Elsewhere Girls is a timeslip novel, somewhat reminiscent of Ruth Parks's Playing Beatie Bow. Cat is a contemporary 2021 girl who has won a swimming scholarship which has brought her family from rural Orange to Sydney. She is ambivalent about her future as a swimmer. Fanny is based on the real Sarah Frances Durack who had to fight hard for women's rights to swim in the Olympics. Subsequently she became the first Australian woman to win Olympic gold.

The two girls live over two hundred years apart in time but in a strange, mysterious twist they find themselves in the other's time zone and body. Both girls have to adjust to the time slip, body swap, family swap and life swap. Both must maintain the pretence of being the other. Weetman and Gale have managed to present both eras extremely authentically. The story is narrated by Cat and Fanny so the reader experiences their inner thoughts. The characters in Elsewhere Girls are well rounded. The reader feels the intensity of the emotions of the two main protagonists as they try to negotiate life in their new time zone. The family members are warm and realistically representative of the times in which they live. The minutiae of the detail in the setting, the technologies, the clothes and the language is captured well by both authors. There are awkward moments, funny moments, unexpected challenges - all very reassuring to read about when you are a similar age.

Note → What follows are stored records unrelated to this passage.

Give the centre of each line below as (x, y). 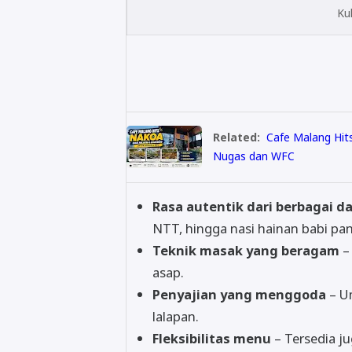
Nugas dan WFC (254, 156)
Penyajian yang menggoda (239, 295)
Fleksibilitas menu (211, 339)
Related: (236, 137)
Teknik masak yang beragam (246, 251)
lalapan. (175, 317)
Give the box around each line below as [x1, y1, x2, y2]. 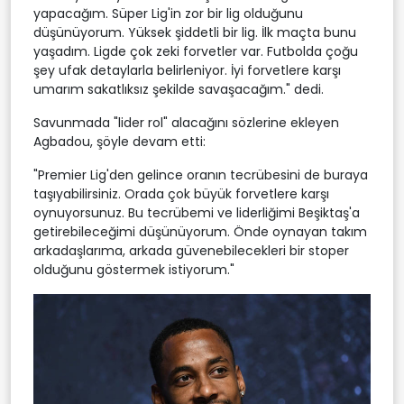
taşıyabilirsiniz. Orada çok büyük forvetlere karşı [33, 185, 329, 204]
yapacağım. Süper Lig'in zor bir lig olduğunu [33, 5, 303, 23]
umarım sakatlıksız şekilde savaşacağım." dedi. [33, 80, 324, 99]
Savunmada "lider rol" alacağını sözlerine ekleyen [33, 114, 339, 133]
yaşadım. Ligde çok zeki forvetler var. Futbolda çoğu [33, 42, 358, 61]
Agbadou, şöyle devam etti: [33, 133, 206, 151]
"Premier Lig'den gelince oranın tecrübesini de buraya [33, 166, 368, 185]
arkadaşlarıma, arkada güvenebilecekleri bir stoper [33, 242, 349, 261]
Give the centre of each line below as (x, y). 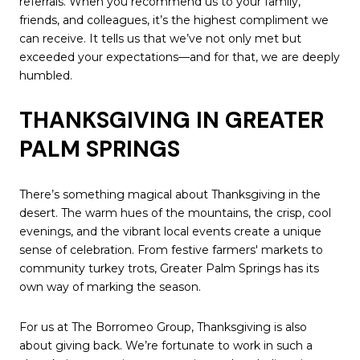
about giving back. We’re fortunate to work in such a (166, 345)
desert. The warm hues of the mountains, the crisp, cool (175, 213)
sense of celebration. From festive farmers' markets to (171, 250)
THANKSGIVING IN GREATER (172, 121)
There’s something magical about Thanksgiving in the (170, 195)
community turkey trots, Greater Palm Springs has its (169, 269)
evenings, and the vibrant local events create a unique (170, 232)
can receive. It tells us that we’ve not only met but (160, 38)
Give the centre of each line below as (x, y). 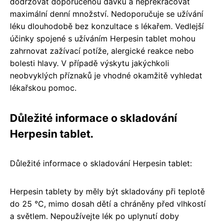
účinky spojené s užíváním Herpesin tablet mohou (103, 39)
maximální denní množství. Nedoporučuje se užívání (107, 14)
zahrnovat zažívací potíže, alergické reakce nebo (102, 51)
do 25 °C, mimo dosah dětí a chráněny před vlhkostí (108, 204)
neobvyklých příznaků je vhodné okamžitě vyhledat (106, 76)
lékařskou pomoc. (43, 88)
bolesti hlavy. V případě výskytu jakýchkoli (90, 63)
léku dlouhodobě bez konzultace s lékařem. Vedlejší (107, 26)
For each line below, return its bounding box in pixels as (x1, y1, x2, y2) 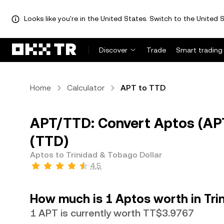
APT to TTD (120, 83, 165, 92)
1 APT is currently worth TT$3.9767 (30, 207, 194, 219)
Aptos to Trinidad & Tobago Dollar (30, 150, 162, 159)
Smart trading (176, 46, 222, 54)
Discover (99, 46, 127, 54)
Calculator (67, 83, 104, 92)
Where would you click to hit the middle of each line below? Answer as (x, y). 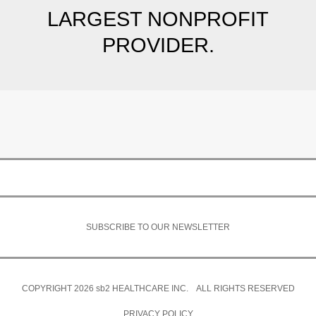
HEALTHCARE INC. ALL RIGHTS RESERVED (202, 288)
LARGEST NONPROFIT (158, 19)
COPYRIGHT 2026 (59, 288)
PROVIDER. (158, 45)
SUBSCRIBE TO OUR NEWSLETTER (158, 227)
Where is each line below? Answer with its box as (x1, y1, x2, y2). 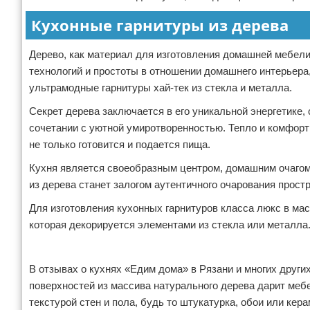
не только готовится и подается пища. (29, 138, 210, 150)
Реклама (29, 242, 58, 252)
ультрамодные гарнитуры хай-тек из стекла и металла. (29, 82, 292, 93)
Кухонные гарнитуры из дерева (31, 15, 289, 35)
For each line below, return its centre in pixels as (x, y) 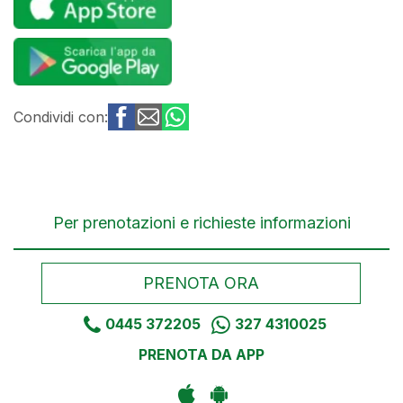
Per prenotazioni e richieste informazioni (201, 222)
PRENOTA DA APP (201, 354)
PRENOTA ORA (201, 282)
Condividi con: (61, 116)
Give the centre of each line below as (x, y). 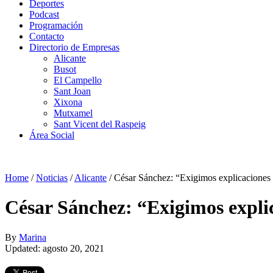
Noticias (52, 178)
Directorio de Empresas (74, 47)
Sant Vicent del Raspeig (100, 124)
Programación (56, 25)
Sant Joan (72, 91)
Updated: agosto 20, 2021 (55, 248)
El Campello (78, 80)
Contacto (47, 36)
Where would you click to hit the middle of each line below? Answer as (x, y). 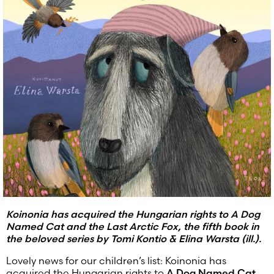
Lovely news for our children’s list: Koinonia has (116, 260)
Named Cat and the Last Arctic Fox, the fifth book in (133, 226)
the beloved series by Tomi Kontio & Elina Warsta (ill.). (134, 238)
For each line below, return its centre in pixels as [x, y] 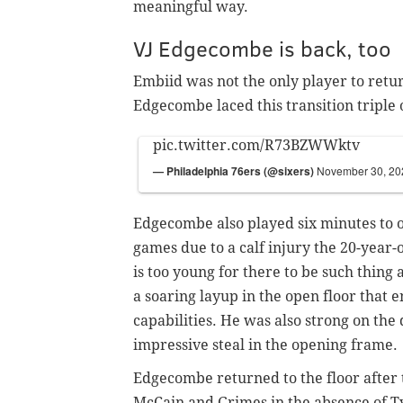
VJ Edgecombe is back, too [262, 49]
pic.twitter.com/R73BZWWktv [256, 146]
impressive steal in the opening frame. [265, 345]
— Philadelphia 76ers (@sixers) [235, 171]
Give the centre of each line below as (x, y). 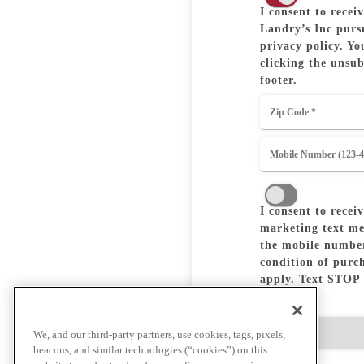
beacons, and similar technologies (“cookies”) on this (150, 350)
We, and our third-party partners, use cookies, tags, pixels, (159, 335)
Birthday (286, 303)
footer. (279, 79)
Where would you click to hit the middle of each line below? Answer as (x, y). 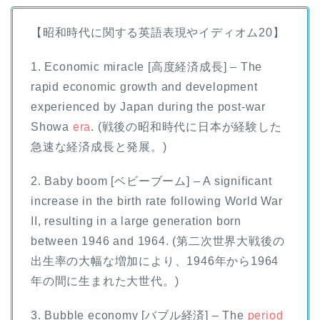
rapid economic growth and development (144, 86)
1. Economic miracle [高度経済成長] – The (147, 66)
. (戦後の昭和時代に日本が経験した (186, 126)
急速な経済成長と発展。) (99, 146)
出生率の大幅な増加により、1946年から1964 (155, 261)
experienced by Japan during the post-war (148, 106)
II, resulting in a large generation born (136, 221)
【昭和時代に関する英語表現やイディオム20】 (158, 32)
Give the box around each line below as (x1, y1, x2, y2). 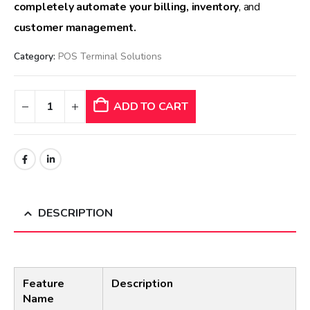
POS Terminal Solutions (58, 49, 162, 63)
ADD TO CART (113, 99, 188, 115)
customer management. (14, 19, 136, 35)
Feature (23, 275, 64, 291)
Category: (14, 49, 58, 63)

The friendship difficulties, rivalries and the business of physically and emotionally growing into womanhood, though presenting different challenges to the two girls who are living lives that are two centuries apart, still have a universal resonance and this is what attracts our young female readers to books like Elsewhere Girls and authors like Weetman and Gale.

Themes: Timeslip, Sydney, Swimming competitions, Women's rights, Girls' friendships.